Equilibrium and Free-body Diagrams

The requirements for a system to obtain equilibrium are simple to write down. In equilibrium, the sum of the forces and the sum of the torques are zero:

Σ F = 0 (Equation 1)

and

Σ τ = 0. (Equation 2)

The torque τ is an angular force, defined as the cross product of the length of the lever arm from where the force is applied to the axis of rotation. That distance is denoted as r:

τ = r x F, (Equation 3)

= r F sin(θ)

where θ is the angle at which the force is applied to the lever arm. For forces perpendicular with respect to the lever arm, Equation 3 simply becomes τ = r · F.

These equations are simple enough to write down, but as the system in question becomes more complex, more forces and torques are involved, and finding the optimum configuration that satisfies equilibrium can become quite difficult. The general approach to solving Equation 1 is to decompose the forces into the x-, y- and z-directions and then to solve Equation 1 for each of the three directions (e.g.,Σ F_x = Σ F_y = Σ F_z = 0). In situations where there is only movement in the xy-plane, the torque is calculated about an axis perpendicular to that plane. This axis is arbitrarily chosen to simplify the calculations; if all the objects in the system are at rest, then Equation 2 will hold true about any axis. In three dimensions, the axis of rotation is again generally chosen such that the calculations are the simplest, which depends upon the configuration of the system. For example, choosing the rotation axis so that one of the unknown forces acts through that axis will result in zero lever arm and produce no torque (see Equation 3), making one less term appear in the torque equation. There is no single technique for solving equilibrium problems, but choosing convenient coordinate systems can greatly simplify the process of solving Equations 1 and 2.

When the objects in the system undergo equilibrium forces, some of them will compress or expand, depending upon their material and the configuration within the system. For example, when a force is exerted on a rod or spring, its length will expand proportionally to the force, given by Hooke's law:

F = k ΔL, (Equation 4)

where ΔL is the length of expansion and k is a constant of proportionality called the "spring constant."

The representative results for the experiment can be found in Table 1. The force exerted on the two springs by the hanging mass are denoted by their locations: left and right, denoted by subscripts L and R. Since there are two unknowns in this experiment, F_Land F_R, two equations are required to solve for them. Thus, Equations 1 and 2 are used to solve for the two forces. The torques are used to obtain a relationship between F_Land F_R .
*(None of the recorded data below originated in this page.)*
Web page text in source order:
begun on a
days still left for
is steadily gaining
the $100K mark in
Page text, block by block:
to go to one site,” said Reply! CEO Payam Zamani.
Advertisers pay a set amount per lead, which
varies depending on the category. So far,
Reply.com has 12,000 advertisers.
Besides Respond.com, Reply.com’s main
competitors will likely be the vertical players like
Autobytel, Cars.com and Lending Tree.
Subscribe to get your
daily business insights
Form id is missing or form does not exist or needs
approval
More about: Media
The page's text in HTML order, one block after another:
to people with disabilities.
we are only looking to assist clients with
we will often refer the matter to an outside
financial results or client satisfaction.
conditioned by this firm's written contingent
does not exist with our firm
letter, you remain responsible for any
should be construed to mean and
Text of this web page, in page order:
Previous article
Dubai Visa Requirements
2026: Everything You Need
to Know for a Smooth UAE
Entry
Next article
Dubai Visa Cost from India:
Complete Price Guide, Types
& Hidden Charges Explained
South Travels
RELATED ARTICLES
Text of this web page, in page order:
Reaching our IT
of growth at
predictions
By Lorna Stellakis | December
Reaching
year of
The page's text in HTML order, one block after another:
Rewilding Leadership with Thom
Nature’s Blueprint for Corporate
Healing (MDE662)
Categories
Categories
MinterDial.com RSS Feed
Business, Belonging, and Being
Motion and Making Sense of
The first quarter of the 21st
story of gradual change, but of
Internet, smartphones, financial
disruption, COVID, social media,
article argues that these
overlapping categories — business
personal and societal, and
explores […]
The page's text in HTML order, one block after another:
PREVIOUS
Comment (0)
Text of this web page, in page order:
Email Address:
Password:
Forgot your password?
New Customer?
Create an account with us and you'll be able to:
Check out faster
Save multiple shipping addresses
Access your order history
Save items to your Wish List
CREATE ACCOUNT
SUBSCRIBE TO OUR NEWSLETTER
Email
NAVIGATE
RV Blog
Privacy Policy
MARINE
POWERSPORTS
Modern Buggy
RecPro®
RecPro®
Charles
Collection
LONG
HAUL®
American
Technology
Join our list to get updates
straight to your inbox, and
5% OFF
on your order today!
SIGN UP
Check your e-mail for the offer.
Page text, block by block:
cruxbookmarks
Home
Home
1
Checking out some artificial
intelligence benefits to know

Since the force exerted by the weight is downward, the angle θ in Equation 3 is 90°,and the torque is just r · F. The torques τ_Land τ_R are also in opposite directions, where counterclockwise is defined as the positive direction. Using Equation 2

-τ_L + τ_R = 0 = -r_L F_L + r_R F_R. (Equation 5)

Equivalently,

F_L = F_R r_R/r_L. (Equation 6)

Using Equation 1

F_L + F_R = m g, (Equation 7)

where m is the mass of the weight and g is the gravitational constant of 9.8 m/s². In other words, the downward force of the weight equals the sum of the forces holding up the weight and meter stick system, which is just the two springs on the left and right, which are suspending the system. With these two equations (6 and 7), the unknowns F_L and F_R can be calculated. These are shown in Table 1. These values are compared with the forces exerted on the springs in the last two columns of the table. Slight discrepancies are expected from measurement errors. In addition, it has been assumed that the mass of the meter stick is zero, which is incorrect, strictly speaking, but nevertheless a good approximation. This lab uses spring scales, which show how many Newtons are being applied to the spring when stretched, so it is not necessary to know the spring constant, k.

Table 1. Theoretical and experimental results.
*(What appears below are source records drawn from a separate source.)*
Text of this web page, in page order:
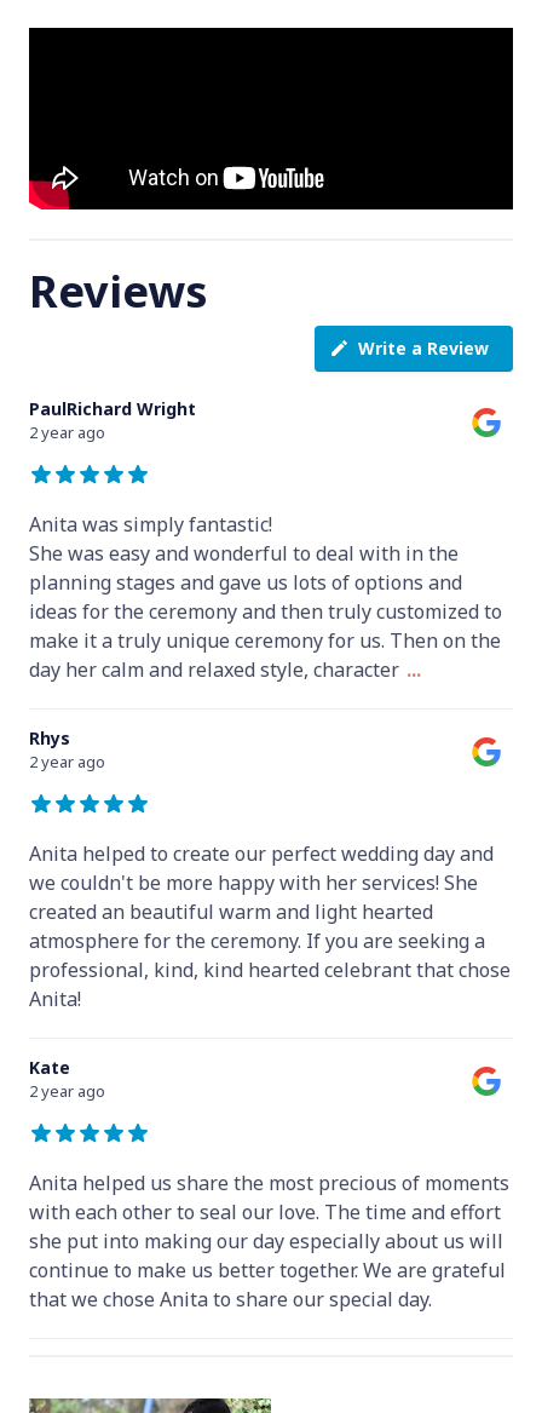
Reviews
Write a Review
PaulRichard Wright
2 year ago
Anita was simply fantastic!
She was easy and wonderful to deal with in the
planning stages and gave us lots of options and
ideas for the ceremony and then truly customized to
make it a truly unique ceremony for us. Then on the
day her calm and relaxed style, character ...
Rhys
2 year ago
Anita helped to create our perfect wedding day and
we couldn't be more happy with her services! She
created an beautiful warm and light hearted
atmosphere for the ceremony. If you are seeking a
professional, kind, kind hearted celebrant that chose
Anita!
Kate
2 year ago
Anita helped us share the most precious of moments
with each other to seal our love. The time and effort
she put into making our day especially about us will
continue to make us better together. We are grateful
that we chose Anita to share our special day.
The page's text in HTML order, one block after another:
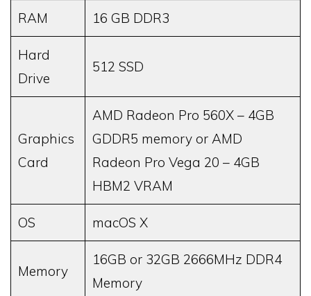
RAM 16 GB DDR3
Hard
Drive
512 SSD
Graphics
Card
AMD Radeon Pro 560X – 4GB
GDDR5 memory or AMD
Radeon Pro Vega 20 – 4GB
HBM2 VRAM
OS macOS X
Memory
16GB or 32GB 2666MHz DDR4
Memory
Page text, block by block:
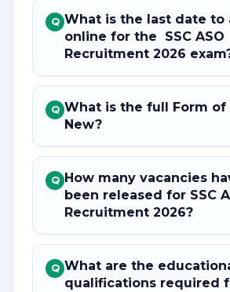
Q What is the last date to
online for the SSC ASO
Recruitment 2026
Q What is the full Form of
New?
Q How many vacancies
been released for SSC
Recruitment 2026?
Q What are the
qualifications required

All bridges are under some amount of stress, from both their own weight and the weight of the loads moving across. Suspension bridges, like the Golden Gate, are a complex system of objects under very heavy forces and in equilibrium. The cables that hold the bridge up are elastic, and their elasticity was considered when the structural engineers designed the bridge. Similarly, skyscrapers have a complex system of steel beams under tremendous forces, which altogether compose a rigid system in static equilibrium. Elasticity plays a role in the materials used to construct buildings, as they need to be able to withstand a certain amount of flexing, especially in areas where earthquakes are prevalent. The cranes used to construct these structures are also in equilibrium, with a complex system of cables and pulleys to lift and lower the construction materials.

In this study, the equilibrium of a system composed of multiple components under various forces was observed. The effects of the elastic components were also observed using spring scales of known spring constants. The forces exerted upon the springs were computed using the two conditions necessary for equilibrium: the sum of the forces and the sum of the torques are zero.